:: THE TASK ::
Find every line below where the word "LEASEHOLD" occurs. Then say how many there are, giving only the number.

:: Data items ::
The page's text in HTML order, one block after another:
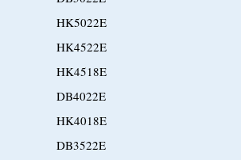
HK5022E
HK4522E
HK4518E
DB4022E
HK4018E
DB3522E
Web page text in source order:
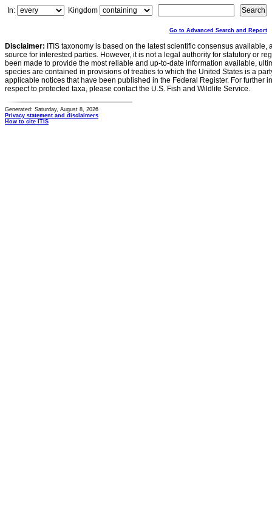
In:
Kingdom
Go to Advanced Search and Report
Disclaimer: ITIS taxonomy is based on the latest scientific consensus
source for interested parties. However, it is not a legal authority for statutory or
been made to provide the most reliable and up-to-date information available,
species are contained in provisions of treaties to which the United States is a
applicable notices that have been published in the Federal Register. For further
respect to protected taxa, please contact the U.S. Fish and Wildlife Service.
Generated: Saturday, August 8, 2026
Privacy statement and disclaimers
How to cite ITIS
* * *
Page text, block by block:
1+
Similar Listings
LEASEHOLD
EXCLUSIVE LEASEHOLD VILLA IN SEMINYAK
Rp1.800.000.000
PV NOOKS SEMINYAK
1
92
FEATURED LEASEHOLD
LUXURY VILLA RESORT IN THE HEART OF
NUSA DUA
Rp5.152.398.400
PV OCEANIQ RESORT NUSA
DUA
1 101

:: ANSWER TO THIS TASK ::
3